Vitamin E is one of the fat-soluble vitamins that is stored in our body's fatty tissues to be used as needed. This powerful antioxidant is essential for maintaining the health of our cells and tissues, and helps fight free radicals or harmful molecules to prevent cellular damage.1
Here are a few benefits of vitamin E that may convince you to incorporate it into your daily routine:
Give your skin extra love by making sure you get enough vitamin E! This game changing nutrient offers a bunch of benefits, such as shielding the skin from harmful UV rays, boosting skin elasticity, and keeping skin cells healthy.2
Vitamin E is a powerful nutrient that can work wonders on your blood vessels. By acting as a vasodilator, it helps to widen blood vessels and support healthy blood flow, which is essential for wound healing.12
But that's not all - having healthier blood vessels can also reduce the risk of heart attacks and strokes. Studies have shown that vitamin E may have a beneficial effect on hypertension, a condition that can be linked to high levels of oxidative stress and inflammation.13
Dealing with painful menstrual cramps is no fun, but vitamin E may be able to help ease the discomfort! Some studies have found that taking vitamin E supplements could reduce the severity and duration of menstrual cramps, especially for women with dysmenorrhea.14
Vitamin E can help regulate the production of prostaglandins in the body. Prostaglandins are hormone-like substances that are involved in a variety of physiological processes, including inflammation, blood flow, and the formation of blood clots.15
Vitamin E's antioxidant properties could also be beneficial, when it comes to menstrual migraines .16 Migraines are thought to be caused by changes in brain chemicals like serotonin, which can cause inflammation and oxidative stress.17 By keeping these hormone levels in check during the menstrual cycle, vitamin E may lower the chance of experiencing menstrual migraines. 18
If you're dealing with non-alcoholic fatty liver disease (NAFLD), taking vitamin E supplements may help improve your conditions.19 NAFLD occurs when too much fat accumulates in the liver, and is linked to obesity, insulin resistance, and metabolic syndrome.

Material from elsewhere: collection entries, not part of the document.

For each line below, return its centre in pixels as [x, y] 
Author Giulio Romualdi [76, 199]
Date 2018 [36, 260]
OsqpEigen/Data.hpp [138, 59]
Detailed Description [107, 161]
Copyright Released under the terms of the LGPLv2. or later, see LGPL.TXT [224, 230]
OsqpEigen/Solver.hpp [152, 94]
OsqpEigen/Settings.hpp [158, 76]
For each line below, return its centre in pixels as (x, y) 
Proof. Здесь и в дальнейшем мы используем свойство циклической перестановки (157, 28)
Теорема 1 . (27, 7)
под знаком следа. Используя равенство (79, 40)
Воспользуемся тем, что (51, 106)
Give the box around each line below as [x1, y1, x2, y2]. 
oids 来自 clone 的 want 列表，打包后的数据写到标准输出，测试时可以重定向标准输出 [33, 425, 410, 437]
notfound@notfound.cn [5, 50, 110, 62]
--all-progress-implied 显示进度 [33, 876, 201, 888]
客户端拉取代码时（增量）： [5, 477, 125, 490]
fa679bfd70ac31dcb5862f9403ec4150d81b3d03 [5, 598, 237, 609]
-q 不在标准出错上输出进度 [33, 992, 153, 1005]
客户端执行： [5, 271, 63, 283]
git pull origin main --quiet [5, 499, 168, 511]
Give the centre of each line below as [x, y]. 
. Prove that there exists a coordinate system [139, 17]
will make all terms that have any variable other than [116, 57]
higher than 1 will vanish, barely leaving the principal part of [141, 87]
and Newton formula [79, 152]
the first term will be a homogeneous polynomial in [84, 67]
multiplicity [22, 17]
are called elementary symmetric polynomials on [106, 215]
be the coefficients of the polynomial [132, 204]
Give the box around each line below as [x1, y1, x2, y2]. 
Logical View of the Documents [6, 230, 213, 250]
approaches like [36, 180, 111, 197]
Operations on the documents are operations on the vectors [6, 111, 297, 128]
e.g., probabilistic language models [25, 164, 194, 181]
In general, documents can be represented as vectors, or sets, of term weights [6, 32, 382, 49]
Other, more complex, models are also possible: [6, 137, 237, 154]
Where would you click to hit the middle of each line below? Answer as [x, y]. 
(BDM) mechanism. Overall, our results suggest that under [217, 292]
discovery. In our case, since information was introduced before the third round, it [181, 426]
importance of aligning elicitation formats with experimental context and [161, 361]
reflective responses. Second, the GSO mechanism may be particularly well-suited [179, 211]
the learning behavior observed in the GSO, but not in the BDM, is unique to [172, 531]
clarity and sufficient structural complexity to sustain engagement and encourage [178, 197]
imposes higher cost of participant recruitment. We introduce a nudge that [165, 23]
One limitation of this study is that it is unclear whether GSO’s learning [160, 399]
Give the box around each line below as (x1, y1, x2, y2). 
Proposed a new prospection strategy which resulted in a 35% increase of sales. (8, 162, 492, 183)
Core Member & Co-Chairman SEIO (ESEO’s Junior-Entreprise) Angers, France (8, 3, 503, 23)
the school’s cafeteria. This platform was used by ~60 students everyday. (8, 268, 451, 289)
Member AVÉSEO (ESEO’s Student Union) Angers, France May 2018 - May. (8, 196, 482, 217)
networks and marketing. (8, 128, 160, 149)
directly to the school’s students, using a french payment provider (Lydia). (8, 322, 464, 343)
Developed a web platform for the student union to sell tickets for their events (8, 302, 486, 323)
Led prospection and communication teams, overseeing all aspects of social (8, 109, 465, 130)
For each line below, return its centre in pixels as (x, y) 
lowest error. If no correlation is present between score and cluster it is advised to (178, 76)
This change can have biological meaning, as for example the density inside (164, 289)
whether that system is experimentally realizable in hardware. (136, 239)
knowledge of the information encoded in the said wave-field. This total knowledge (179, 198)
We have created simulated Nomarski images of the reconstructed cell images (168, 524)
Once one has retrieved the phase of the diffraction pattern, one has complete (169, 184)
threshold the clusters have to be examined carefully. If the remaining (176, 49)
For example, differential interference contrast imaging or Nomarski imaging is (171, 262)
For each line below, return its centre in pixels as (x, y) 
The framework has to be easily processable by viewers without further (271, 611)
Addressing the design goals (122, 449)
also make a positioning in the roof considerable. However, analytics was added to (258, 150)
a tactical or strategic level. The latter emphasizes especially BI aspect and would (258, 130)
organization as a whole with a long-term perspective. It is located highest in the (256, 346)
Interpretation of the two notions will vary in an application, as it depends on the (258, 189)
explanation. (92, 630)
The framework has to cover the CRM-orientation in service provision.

Studies of vitamin E supplementation in NAFLD showed improvement in biochemical profiles, with a decline in or normalization of liver enzymes.20 Elevated levels of AST and ALT can signify liver inflammation and damage in patients with NAFLD.
Vitamin E is abundant in a wide range of foods, such as nuts, seeds, leafy greens, and vegetable oils. It can also be found in fishes like salmon, trout, mackerel, sardines, tuna, and herring.
Incorporating supplements into your daily diet is a great way to get an additional dose of essential nutrients. This is especially helpful, if you're uncertain whether your diet supplies enough to meet your daily vitamin E quota.
For your safety, make sure to source your vitamin E supplement from a trusted brand. dl-Alpha Tocopheryl Acetate (Pharex E®), manufactured by Pharex, contains the powerful antioxidant Vitamin E that provides all the benefits discussed in this article.
Pharex® E offers cost-effective protection at an affordable price of Php 9.50 per capsule. It is also available in boxes of 30s (in blister packs by 10s).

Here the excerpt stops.